The string "these" appears in some lines of the entries that follow; copy each such line.

> SUPPLIED RECORDS
• • •

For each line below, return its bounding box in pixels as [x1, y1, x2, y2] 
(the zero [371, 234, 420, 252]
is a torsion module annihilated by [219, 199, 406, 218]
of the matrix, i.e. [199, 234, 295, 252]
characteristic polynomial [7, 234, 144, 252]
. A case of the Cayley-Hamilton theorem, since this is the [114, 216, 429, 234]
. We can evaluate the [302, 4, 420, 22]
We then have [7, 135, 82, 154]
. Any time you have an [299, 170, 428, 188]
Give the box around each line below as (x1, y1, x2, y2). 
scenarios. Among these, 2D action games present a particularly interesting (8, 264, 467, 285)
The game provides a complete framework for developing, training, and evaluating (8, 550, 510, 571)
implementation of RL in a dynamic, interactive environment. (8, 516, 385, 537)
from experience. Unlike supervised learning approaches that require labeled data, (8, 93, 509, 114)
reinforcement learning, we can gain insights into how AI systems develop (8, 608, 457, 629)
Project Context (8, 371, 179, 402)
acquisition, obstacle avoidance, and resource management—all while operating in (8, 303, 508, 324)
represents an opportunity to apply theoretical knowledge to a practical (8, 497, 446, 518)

• • •

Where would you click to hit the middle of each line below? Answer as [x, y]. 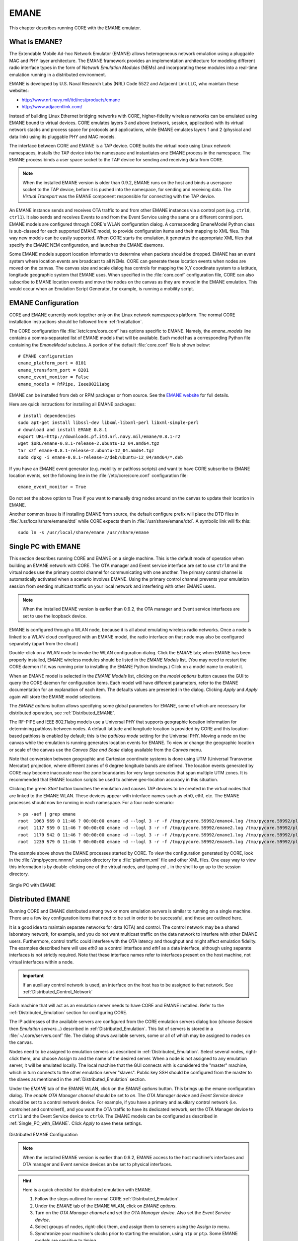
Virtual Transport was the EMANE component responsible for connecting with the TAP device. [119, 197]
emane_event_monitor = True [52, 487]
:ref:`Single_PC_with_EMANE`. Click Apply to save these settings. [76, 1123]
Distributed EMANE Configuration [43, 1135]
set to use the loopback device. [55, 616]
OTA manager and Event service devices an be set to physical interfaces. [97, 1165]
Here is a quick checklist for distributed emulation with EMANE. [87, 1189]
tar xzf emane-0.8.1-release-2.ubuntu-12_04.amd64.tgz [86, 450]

• • •

> RESPONSE TO THE TASK
scenarios. Among these, 2D action games present a particularly interesting (8, 264, 467, 285)
:ref:`Single_PC_with_EMANE`. Click Apply to save these settings. [76, 1123]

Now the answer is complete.